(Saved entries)
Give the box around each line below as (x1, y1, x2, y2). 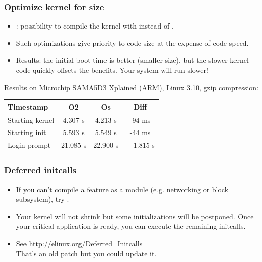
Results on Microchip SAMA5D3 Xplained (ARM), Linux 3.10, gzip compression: (4, 82, 258, 92)
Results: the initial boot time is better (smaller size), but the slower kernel (16, 55, 249, 65)
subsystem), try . (16, 194, 69, 204)
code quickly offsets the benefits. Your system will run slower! (16, 65, 208, 75)
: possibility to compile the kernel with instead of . (16, 20, 174, 31)
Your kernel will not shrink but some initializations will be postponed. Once (16, 211, 254, 221)
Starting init (8, 127, 46, 138)
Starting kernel (8, 114, 55, 125)
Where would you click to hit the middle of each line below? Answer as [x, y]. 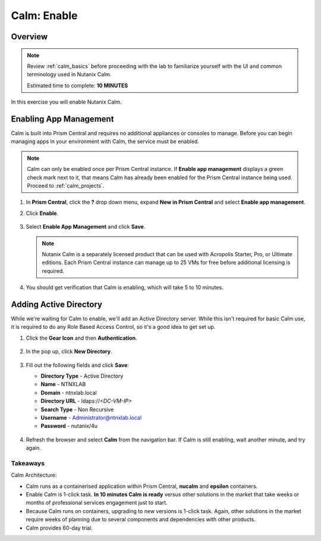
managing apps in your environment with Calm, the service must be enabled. [105, 142]
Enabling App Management [62, 119]
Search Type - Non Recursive [77, 409]
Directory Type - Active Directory [82, 376]
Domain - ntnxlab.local [69, 393]
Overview [29, 37]
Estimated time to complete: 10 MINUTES [78, 85]
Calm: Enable [44, 15]
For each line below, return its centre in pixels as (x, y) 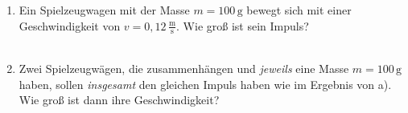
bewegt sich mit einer (299, 10)
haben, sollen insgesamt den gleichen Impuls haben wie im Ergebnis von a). (205, 84)
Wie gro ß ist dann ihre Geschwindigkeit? (119, 100)
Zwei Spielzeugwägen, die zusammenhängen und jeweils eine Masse (184, 69)
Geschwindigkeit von (70, 25)
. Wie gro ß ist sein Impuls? (243, 25)
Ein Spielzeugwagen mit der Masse (104, 10)
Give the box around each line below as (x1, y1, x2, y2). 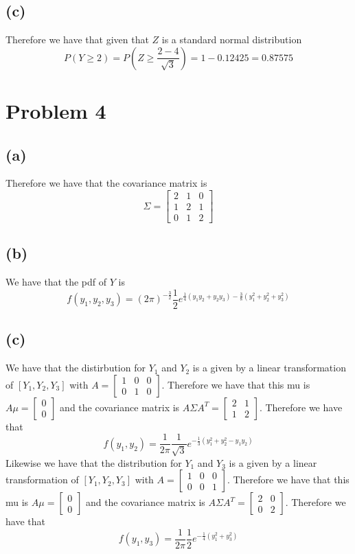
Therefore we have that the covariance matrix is (5, 176, 207, 190)
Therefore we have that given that (5, 32, 149, 47)
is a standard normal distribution (161, 32, 302, 47)
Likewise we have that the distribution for (5, 455, 182, 470)
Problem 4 (5, 96, 106, 124)
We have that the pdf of (5, 275, 107, 289)
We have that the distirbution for (5, 360, 146, 375)
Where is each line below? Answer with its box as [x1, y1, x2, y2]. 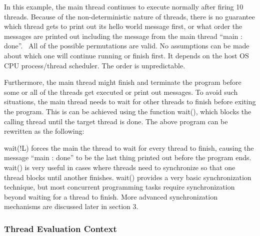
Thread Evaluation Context [4, 222, 117, 235]
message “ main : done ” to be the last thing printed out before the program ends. [4, 152, 251, 163]
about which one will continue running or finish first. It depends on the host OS [4, 50, 249, 60]
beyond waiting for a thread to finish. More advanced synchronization [4, 191, 217, 202]
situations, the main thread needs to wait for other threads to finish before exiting [4, 96, 256, 107]
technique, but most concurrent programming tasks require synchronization [4, 182, 235, 192]
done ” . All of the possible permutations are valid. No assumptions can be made [4, 40, 249, 51]
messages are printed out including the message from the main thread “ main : [4, 30, 242, 41]
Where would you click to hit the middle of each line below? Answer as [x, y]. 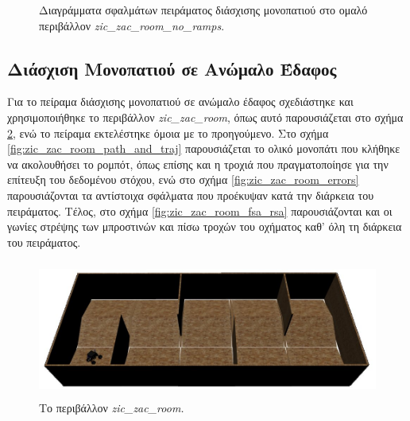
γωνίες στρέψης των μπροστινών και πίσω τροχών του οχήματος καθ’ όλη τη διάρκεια [205, 226]
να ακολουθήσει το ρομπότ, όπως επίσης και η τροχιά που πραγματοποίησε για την [198, 164]
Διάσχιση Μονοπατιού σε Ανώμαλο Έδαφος [172, 68]
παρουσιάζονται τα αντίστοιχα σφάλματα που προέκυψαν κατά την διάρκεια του [191, 195]
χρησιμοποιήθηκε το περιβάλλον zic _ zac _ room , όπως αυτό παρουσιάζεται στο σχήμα [205, 117]
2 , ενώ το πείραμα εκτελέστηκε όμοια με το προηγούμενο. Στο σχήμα [168, 133]
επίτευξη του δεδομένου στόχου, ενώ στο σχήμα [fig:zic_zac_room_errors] [183, 179]
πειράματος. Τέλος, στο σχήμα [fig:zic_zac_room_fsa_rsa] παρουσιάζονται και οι [200, 210]

Problem requirements ->
Pull from the data each line where the string "that" turns up.

Response to the exercise ->
Therefore we have that the covariance matrix is (5, 176, 207, 190)
Therefore we have that given that (5, 32, 149, 47)
Likewise we have that the distribution for (5, 455, 182, 470)
We have that the pdf of (5, 275, 107, 289)
We have that the distirbution for (5, 360, 146, 375)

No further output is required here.